··· Records for the task

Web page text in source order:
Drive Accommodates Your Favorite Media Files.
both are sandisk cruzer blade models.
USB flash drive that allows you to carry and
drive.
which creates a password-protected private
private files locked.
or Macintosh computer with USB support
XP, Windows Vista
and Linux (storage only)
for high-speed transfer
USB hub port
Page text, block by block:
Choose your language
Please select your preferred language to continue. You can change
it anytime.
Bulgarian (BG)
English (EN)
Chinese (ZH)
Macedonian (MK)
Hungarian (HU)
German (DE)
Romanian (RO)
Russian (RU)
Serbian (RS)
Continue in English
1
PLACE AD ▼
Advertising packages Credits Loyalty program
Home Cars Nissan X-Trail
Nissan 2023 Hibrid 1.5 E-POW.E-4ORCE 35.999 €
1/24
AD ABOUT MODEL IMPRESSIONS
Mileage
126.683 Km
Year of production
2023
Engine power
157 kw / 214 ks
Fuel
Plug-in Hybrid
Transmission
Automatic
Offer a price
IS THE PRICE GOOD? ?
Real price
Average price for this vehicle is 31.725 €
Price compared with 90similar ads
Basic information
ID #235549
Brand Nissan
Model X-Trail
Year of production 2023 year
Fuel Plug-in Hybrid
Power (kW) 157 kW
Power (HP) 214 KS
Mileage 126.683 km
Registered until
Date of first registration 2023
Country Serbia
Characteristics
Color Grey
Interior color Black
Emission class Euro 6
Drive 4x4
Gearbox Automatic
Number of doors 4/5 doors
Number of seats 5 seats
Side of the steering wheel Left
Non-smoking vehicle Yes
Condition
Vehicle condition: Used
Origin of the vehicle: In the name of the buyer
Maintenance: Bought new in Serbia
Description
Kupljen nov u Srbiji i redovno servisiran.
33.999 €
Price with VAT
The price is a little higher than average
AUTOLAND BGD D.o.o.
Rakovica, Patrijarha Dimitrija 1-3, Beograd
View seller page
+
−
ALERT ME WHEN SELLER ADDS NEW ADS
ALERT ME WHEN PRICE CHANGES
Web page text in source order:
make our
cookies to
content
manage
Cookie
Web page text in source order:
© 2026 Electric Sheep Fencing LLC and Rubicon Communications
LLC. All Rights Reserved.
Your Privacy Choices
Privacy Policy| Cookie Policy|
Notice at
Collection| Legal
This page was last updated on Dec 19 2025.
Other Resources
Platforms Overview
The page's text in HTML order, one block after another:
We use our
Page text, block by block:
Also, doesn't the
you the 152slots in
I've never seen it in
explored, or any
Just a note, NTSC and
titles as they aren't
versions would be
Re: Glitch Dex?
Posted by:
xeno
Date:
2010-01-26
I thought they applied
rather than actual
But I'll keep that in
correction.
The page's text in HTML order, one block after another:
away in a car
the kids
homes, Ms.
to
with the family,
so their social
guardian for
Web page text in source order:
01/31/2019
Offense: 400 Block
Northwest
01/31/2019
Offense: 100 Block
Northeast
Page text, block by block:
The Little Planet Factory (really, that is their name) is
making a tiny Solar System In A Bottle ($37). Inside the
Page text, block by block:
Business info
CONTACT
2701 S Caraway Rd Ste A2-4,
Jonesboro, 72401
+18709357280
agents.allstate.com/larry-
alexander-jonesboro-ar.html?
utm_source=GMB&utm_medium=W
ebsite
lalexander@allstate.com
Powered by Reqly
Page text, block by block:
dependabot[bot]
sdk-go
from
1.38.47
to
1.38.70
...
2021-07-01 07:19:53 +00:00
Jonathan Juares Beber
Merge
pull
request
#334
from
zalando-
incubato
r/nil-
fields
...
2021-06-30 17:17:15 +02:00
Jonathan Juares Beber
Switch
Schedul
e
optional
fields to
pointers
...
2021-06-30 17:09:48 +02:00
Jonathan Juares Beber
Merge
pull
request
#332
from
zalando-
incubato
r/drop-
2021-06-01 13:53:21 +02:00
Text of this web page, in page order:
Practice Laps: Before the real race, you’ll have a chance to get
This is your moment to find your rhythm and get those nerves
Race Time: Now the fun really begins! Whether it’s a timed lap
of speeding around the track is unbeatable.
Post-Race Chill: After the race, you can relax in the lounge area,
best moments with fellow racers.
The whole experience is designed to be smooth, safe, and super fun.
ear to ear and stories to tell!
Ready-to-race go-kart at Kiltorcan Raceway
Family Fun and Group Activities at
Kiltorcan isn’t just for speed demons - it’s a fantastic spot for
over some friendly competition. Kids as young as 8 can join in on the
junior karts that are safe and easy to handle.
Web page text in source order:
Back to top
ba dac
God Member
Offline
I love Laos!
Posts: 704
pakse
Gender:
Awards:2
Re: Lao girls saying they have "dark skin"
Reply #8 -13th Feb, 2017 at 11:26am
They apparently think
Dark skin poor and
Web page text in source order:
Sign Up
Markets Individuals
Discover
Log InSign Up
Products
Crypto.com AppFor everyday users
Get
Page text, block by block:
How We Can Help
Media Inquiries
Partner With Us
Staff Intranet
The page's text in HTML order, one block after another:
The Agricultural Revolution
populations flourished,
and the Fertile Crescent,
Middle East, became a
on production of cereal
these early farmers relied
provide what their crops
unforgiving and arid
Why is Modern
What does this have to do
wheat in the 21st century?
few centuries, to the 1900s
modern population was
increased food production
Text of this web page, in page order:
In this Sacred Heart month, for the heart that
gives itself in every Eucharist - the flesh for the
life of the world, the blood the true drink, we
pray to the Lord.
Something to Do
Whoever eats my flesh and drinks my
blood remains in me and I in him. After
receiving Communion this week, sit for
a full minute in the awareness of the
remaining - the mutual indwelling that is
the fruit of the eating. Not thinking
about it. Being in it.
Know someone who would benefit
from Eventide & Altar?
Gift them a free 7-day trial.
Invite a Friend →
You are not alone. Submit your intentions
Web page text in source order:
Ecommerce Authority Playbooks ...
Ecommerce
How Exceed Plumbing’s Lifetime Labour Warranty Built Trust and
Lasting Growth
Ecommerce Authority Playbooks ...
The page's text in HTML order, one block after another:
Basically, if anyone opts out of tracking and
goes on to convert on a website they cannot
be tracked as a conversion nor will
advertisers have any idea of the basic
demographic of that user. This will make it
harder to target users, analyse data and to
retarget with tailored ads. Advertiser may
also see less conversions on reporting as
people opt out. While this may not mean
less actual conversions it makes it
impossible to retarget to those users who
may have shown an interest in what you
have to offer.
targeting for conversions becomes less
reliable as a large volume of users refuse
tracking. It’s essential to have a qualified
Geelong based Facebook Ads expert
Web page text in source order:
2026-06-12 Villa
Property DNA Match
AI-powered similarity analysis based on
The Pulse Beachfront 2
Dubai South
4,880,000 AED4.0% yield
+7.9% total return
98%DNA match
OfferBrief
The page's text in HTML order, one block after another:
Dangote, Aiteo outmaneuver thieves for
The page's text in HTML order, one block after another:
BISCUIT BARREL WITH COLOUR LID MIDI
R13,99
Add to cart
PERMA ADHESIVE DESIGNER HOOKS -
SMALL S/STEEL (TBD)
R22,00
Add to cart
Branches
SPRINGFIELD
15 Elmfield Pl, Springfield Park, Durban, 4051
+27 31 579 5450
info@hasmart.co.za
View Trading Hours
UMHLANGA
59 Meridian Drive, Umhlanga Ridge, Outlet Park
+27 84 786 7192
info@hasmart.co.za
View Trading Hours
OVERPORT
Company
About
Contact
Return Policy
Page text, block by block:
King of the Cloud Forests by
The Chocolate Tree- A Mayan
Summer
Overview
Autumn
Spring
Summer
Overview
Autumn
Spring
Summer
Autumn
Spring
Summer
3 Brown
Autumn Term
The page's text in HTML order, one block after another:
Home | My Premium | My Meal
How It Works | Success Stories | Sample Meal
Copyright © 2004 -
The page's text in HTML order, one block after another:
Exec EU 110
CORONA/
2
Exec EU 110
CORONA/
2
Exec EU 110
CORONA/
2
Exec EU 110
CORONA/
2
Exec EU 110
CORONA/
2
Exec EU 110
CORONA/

······

▶ **Task instructions**:
Read through the lines above and collect those that contain the string "users".

▶ **Finished exercise**:
Crypto.com AppFor everyday users
harder to target users, analyse data and to
impossible to retarget to those users who
reliable as a large volume of users refuse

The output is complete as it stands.